A growing body of research shows that just being active might be more important than losing weight. In 2013, a meta-analysis looking at the relationship between fitness and weight on overall mortality rates found that overweight and obese individuals who had strong levels of cardiorespiratory fitness, a measure known to predict habitual physical activity, suffered no greater mortality risk than those at a so-called “normal” weight who were also fit. It was lack of fitness, not body mass index, that predicted an earlier death. The researchers concluded that health professionals would be better served to “focus on physical activity and fitness-based interventions rather than weight-loss driven approaches to reduce mortality risk.”
Another finding of Fabricatore’s meta-analysis provides further evidence against the idea that losing weight will lighten people’s emotional burdens: While extensive lifestyle modifications in dieting and exercise produced the greatest improvement in symptoms of depression, there was absolutely no correlation between an improved mood and weight lost. In fact, nearly all the interventions, including those that didn’t focus on weight loss, had a similar effect. “Thus, other elements of treatment were likely responsible for the favorable effect on mood,” they concluded. It seems to have been the healthy lifestyle changes and supportive environment that improved people’s spirits, not shedding pounds.
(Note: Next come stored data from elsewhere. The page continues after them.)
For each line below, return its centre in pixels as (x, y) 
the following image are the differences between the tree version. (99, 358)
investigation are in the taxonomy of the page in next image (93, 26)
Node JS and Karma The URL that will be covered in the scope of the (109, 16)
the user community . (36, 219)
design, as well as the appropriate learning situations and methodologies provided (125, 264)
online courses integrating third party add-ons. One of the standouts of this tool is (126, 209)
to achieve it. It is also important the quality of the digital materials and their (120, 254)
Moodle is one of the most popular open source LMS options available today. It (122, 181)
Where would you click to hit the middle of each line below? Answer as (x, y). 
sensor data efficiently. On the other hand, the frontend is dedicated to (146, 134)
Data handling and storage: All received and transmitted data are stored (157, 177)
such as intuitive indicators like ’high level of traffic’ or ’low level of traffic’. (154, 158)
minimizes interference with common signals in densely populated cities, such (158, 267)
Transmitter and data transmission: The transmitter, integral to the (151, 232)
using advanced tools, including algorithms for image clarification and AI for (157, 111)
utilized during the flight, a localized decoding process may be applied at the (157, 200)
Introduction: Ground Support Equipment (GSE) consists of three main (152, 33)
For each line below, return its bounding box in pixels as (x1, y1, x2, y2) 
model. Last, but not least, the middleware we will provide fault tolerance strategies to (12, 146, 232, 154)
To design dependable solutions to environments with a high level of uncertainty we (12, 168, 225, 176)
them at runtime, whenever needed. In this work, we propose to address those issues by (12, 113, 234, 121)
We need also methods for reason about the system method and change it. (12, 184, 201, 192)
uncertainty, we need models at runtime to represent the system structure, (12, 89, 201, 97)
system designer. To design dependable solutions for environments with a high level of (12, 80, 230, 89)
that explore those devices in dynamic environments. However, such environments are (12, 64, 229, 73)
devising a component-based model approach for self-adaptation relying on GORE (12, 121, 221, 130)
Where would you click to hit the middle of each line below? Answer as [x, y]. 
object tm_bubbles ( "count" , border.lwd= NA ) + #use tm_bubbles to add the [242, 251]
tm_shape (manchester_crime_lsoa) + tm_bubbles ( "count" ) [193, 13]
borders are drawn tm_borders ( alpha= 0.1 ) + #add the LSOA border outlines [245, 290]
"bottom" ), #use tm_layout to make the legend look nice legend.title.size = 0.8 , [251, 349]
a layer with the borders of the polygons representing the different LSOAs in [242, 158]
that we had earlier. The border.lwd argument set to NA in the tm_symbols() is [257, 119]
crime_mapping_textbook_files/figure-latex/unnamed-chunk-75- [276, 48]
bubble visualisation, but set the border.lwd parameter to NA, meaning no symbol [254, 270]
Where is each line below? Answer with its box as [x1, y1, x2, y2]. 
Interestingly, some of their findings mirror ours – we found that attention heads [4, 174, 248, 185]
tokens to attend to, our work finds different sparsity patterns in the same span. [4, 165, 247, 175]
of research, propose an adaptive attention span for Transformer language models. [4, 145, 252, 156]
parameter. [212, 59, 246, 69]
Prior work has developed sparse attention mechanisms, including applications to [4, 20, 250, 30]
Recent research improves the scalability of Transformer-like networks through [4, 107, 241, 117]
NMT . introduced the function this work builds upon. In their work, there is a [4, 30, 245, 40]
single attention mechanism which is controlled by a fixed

And while Jackson doesn’t want her study to discourage people from attempting to lose weight, it appears that the greater lesson to take away from her and others’ research is that weight loss alone isn’t a prescription for happiness. When people struggle for thinness, they can sometimes emerge the unhappier for it, and often just see the weight come back. Perhaps it’s better to promote a long jog and good eating habits for the sake of health alone.
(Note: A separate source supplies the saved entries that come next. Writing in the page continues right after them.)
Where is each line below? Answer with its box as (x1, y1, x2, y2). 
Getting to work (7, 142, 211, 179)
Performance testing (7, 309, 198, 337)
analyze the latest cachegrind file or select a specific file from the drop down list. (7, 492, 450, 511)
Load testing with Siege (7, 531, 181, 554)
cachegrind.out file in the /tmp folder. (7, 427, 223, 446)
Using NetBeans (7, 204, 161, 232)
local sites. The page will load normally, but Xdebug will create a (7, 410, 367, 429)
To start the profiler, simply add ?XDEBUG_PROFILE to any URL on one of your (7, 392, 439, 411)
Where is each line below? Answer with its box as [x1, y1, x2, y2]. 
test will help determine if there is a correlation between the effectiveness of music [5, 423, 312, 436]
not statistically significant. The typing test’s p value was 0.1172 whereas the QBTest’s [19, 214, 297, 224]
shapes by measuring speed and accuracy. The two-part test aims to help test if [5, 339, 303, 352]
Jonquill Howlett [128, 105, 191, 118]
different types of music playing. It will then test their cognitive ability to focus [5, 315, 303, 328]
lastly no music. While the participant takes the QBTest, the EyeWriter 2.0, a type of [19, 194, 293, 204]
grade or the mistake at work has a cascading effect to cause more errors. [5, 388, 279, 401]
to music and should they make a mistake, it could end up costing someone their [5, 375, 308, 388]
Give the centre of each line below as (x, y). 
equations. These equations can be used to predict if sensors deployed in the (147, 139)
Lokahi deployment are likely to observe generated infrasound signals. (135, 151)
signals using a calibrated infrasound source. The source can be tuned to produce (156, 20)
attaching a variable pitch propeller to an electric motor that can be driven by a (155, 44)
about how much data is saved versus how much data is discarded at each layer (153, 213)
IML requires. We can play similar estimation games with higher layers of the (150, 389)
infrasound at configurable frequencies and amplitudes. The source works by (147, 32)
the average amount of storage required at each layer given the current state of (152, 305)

It’s been eight years since I first started running and I can safely say that I’m as happy as ever. But I’m also about 15 pounds heavier than I was at my lightest. I still jog twice a week, keep tabs on my eating habits and try to be comfortable with my body, the stretch marks and sagging skin underneath my shirt another unspoken consequence of large weight loss. I lost 60 pounds once, but in that same time I’ve also performed Off-Broadway, watched my nephew take his first steps, and eaten coconut ice cream at 2 o’clock in the morning. And, unlike the numbers on a bathroom scale, the happiness those experiences have brought me is unquantifiable.